PyOpenGPU_Scheduling Framework

This framework provides a functional structural model of modern GPUs, with a primary focus on executing workloads on Tensor Cores, such as matrix multiplication operations. It enables users to simulate and analyze the GPU execution behavior with a particular emphasis on scheduling policies for Tensor Core workloads.

Key features include:

Support for multiple state-of-the-art scheduling policies, inspired by real-world hardware implementations in modern GPUs [1], including:
- Distributed Block
- Distributed CTA
- Global Round Robin
- Greedy
- Two-Level Round Robin
Configurable architectural components to explore design trade-offs and performance implications.
Fault injector inside the Tensor Cores for the functional units (DPUs) and the associated buffers/near registers.

This framework is ideal for researchers and developers interested in studying GPU microarchitecture, especially in the context of AI and HPC workloads.

Schedulers

The workload scheduling implement the tiling approach presented in Tiling algorithm GEMM and NVIDIA Tiling,

Functional Cores (Tensor Cores)

This framework uses the Tensor Core descriptions and models by PyOpenTCU.

Install

Please clone this repo using the following command:

git clone --recurse-submodules https://github.com/TheColombianTeam/Schedulers.git

This framework is built on top of PyOpenTCU, and the requirements are available inside requeriments.txt.

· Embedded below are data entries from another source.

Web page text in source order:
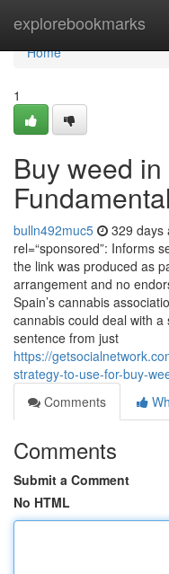
explorebookmarks
Home
Home
1
Buy weed
bulln492muc5 329 days
rel=“sponsored”: Informs
the link was produced as
arrangement and no
Spain’s cannabis
cannabis could deal with
sentence from just
https://
strategy-to-use-for-buy-
Comments
Comments
Submit a Comment
No HTML
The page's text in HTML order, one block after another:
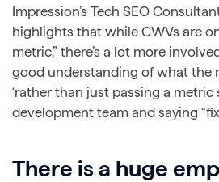
Impression’s Tech SEO
highlights that while CWVs are
metric,” there’s a lot more
good understanding of what the
‘rather than just passing a metric
development team and saying “fix
There is a huge
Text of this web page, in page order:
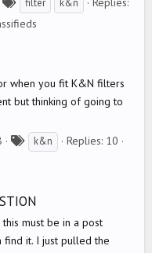
a
when you fit K&N filters
but thinking of going to
s
k&n
Replies: 10
must be in a post
find it. I just pulled the
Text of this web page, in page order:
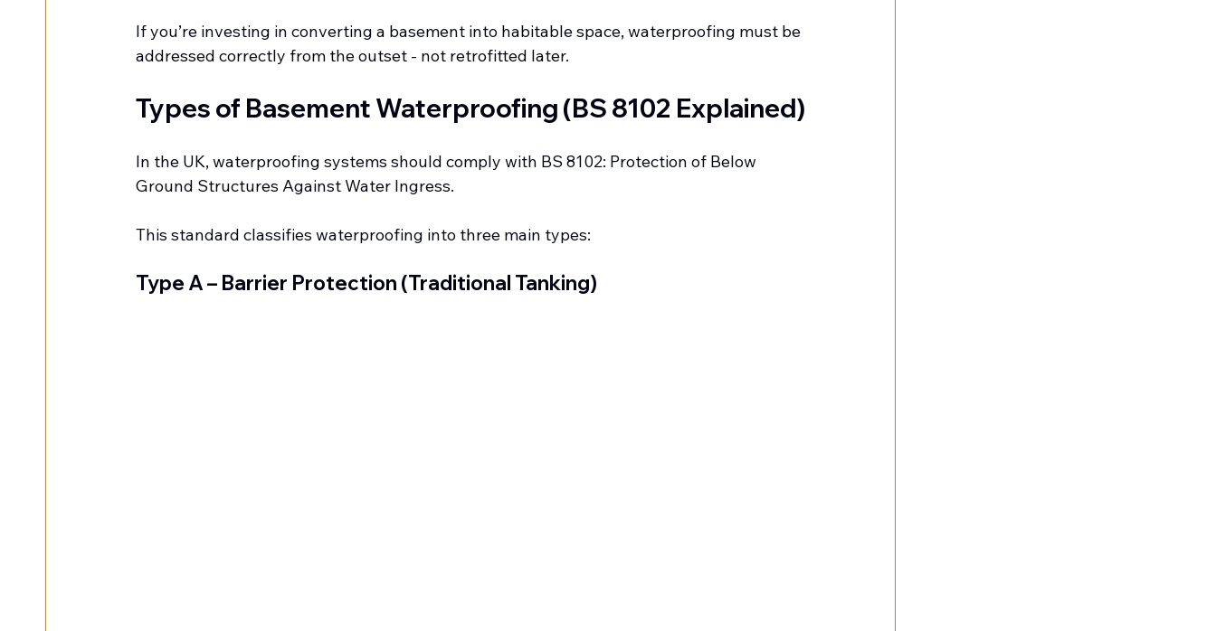
If you’re investing in converting a basement into habitable space, waterproofing must be
addressed correctly from the outset - not retrofitted later.
Types of Basement Waterproofing (BS 8102 Explained)
In the UK, waterproofing systems should comply with BS 8102: Protection of Below
Ground Structures Against Water Ingress.
This standard classifies waterproofing into three main types:
Type A – Barrier Protection (Traditional Tanking)

Please install using following command:

pip install -r requeriments.txt

Those commands should install the dependencies required to excuse this framework. However, if exist any problem with the SFPY library, please read the documentation available on sfpy.

Usage

Once the packages are installed, run the following command:

sh fi_campaign.sh

This bash script runs the Fault Injection campaings. This process executes all the configurations under the Mock scheduler and compares the result with the golden result.

To validate another scheduler, please use the scheduler argument when execute when you run the code. The possible options available are:

SCHEDULER_POLICY=DistributedBlock
SCHEDULER_POLICY=DistributedCTA
SCHEDULER_POLICY=GlobalRoundRobin
SCHEDULER_POLICY=Greedy
SCHEDULER_POLICY=TwoLevelRoundRobin

Moreover, in the configs folder you can find several GPU configurations.

Change Matrix Size

If you want to evaluate different matrix sizes, you can modify the arguments of the matrix generation in the golden.py. For example, the following snippet code for the main function creates the golden matrices a,b,c,d of size 128X128, you can use any size you want being careful that the sizes are correct for performing matrix multiplication.

def main():
    a = create_matrix(size=[128,128])
    b = create_matrix(size=[128,128])
    c = create_matrix(size=[128,128])
    d_ = tiling(a, b, c)
    d = np.matmul(a, b) + c
    validate(d, d_)
    save_matrix(a, "a")
    save_matrix(b, "b")
    save_matrix(c, "c")
    save_matrix(d_, "d")

You can generate the new matrices once you modify the golden file by executing the following command. NOTE: If you increase the matrix size, this golden generation will take from some minutes to several hours since the whole multiplication will run on the tensor unit.

python golden.py

After the golden is generated successfully, then you can run the bash script to check if the array of CTAs generated in your scheduler policy is still working correctly.